### WHAT TO PRODUCE:
Would you print the material exactly, starting at its first line and ending at the line holding "Dalam penelitian ini, temu"?

### DATA FOR ANALYSIS:
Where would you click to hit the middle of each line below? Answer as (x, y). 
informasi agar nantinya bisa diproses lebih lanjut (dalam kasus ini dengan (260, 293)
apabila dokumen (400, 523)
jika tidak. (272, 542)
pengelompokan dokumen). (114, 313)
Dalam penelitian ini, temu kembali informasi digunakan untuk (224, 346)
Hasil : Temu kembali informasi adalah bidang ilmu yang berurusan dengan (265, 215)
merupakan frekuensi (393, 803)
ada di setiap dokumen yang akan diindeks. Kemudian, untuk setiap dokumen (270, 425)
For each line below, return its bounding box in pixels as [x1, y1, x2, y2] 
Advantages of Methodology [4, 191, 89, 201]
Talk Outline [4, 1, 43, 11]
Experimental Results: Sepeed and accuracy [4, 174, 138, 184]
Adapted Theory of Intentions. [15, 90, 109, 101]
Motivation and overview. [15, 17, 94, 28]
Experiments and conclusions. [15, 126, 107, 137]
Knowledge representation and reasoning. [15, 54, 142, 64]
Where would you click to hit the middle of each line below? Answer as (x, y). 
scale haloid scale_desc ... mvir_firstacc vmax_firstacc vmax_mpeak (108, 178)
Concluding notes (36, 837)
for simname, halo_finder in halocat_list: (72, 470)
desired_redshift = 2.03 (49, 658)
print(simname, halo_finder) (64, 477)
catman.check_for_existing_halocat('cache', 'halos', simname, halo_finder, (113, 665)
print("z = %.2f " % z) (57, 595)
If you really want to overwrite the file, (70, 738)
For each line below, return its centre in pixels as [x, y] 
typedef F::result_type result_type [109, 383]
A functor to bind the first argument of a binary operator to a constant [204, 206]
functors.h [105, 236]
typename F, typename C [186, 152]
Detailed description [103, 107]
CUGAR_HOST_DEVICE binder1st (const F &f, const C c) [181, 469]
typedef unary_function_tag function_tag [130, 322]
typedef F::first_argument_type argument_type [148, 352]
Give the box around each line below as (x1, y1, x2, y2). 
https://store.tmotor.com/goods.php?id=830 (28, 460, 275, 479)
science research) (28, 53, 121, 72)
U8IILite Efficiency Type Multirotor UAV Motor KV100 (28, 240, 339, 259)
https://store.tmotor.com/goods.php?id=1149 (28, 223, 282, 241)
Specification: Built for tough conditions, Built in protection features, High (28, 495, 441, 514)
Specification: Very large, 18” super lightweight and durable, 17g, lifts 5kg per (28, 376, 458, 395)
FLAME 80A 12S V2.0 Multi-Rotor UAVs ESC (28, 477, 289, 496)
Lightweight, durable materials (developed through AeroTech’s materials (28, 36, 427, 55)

### RESULT OF THE EXERCISE:
Where would you click to hit the middle of each line below? Answer as (x, y). 
informasi agar nantinya bisa diproses lebih lanjut (dalam kasus ini dengan (260, 293)
apabila dokumen (400, 523)
jika tidak. (272, 542)
pengelompokan dokumen). (114, 313)
Dalam penelitian ini, temu kembali informasi digunakan untuk (224, 346)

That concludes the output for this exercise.